[THE PROBLEM]: So that the copy stays text only, transcribe the data below exactly and exclude the images.

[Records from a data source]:

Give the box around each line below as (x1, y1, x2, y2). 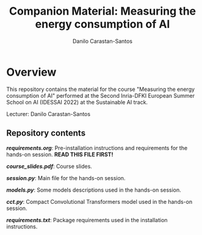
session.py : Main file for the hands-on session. (6, 174, 126, 181)
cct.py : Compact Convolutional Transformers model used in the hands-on (6, 198, 193, 205)
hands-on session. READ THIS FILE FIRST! (6, 151, 114, 158)
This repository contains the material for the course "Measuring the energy (6, 85, 195, 93)
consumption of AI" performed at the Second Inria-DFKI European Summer (6, 92, 195, 99)
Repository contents (6, 128, 86, 139)
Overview (6, 65, 57, 79)
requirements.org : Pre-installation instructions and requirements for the (6, 144, 188, 151)
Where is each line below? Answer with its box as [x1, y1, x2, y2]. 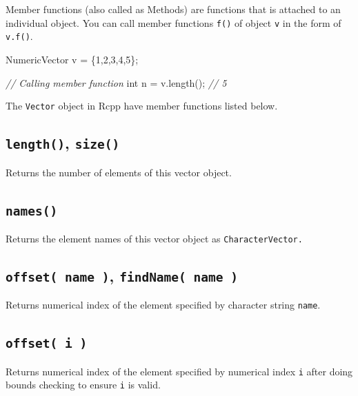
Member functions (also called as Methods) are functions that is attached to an [6, 2, 341, 16]
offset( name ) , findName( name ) [6, 264, 239, 286]
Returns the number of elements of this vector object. [6, 165, 232, 179]
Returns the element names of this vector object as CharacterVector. [6, 231, 303, 245]
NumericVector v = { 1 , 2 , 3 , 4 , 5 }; [6, 52, 139, 66]
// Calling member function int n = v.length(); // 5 [6, 75, 227, 90]
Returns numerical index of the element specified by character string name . [6, 298, 321, 312]
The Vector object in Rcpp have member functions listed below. [6, 98, 278, 113]
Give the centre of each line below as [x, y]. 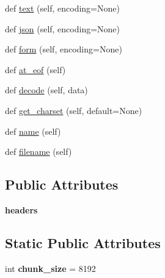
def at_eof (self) [35, 69]
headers [21, 209]
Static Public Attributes [83, 242]
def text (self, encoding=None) [62, 8]
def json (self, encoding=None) [63, 28]
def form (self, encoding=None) [64, 49]
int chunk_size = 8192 [50, 268]
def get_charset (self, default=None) [74, 110]
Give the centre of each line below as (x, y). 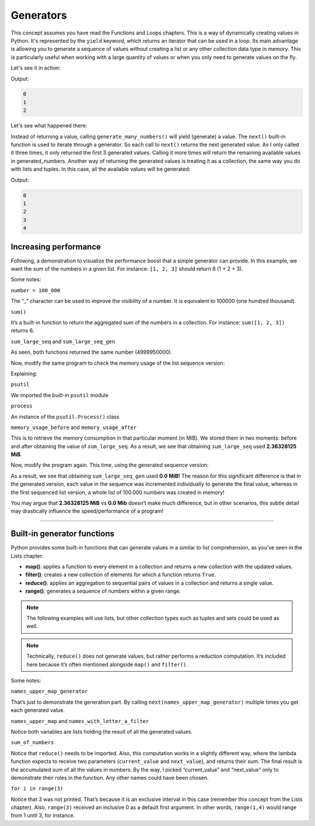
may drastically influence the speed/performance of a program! (87, 511)
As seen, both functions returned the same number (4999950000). (91, 352)
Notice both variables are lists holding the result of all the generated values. (101, 731)
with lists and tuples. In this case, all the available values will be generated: (101, 169)
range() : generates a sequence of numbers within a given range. (103, 591)
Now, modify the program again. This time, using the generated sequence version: (110, 465)
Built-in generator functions (63, 534)
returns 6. (22, 331)

[SOLUTION BELOW]:
Give the box around each line below as (x1, y1, x2, y2). 
session.py : Main file for the hands-on session. (6, 174, 126, 181)
cct.py : Compact Convolutional Transformers model used in the hands-on (6, 198, 193, 205)
hands-on session. READ THIS FILE FIRST! (6, 151, 114, 158)
This repository contains the material for the course "Measuring the energy (6, 85, 195, 93)
consumption of AI" performed at the Second Inria-DFKI European Summer (6, 92, 195, 99)
Repository contents (6, 128, 86, 139)
Overview (6, 65, 57, 79)
requirements.org : Pre-installation instructions and requirements for the (6, 144, 188, 151)
Where is each line below? Answer with its box as [x1, y1, x2, y2]. 
Member functions (also called as Methods) are functions that is attached to an [6, 2, 341, 16]
offset( name ) , findName( name ) [6, 264, 239, 286]
Returns the number of elements of this vector object. [6, 165, 232, 179]
Returns the element names of this vector object as CharacterVector. [6, 231, 303, 245]
NumericVector v = { 1 , 2 , 3 , 4 , 5 }; [6, 52, 139, 66]
// Calling member function int n = v.length(); // 5 [6, 75, 227, 90]
Returns numerical index of the element specified by character string name . [6, 298, 321, 312]
The Vector object in Rcpp have member functions listed below. [6, 98, 278, 113]
Give the centre of each line below as [x, y]. 
def at_eof (self) [35, 69]
headers [21, 209]
Static Public Attributes [83, 242]
def text (self, encoding=None) [62, 8]
def json (self, encoding=None) [63, 28]
def form (self, encoding=None) [64, 49]
int chunk_size = 8192 [50, 268]
def get_charset (self, default=None) [74, 110]
Give the centre of each line below as (x, y). 
may drastically influence the speed/performance of a program! (87, 511)
As seen, both functions returned the same number (4999950000). (91, 352)
Notice both variables are lists holding the result of all the generated values. (101, 731)
with lists and tuples. In this case, all the available values will be generated: (101, 169)
range() : generates a sequence of numbers within a given range. (103, 591)
Now, modify the program again. This time, using the generated sequence version: (110, 465)
Built-in generator functions (63, 534)
returns 6. (22, 331)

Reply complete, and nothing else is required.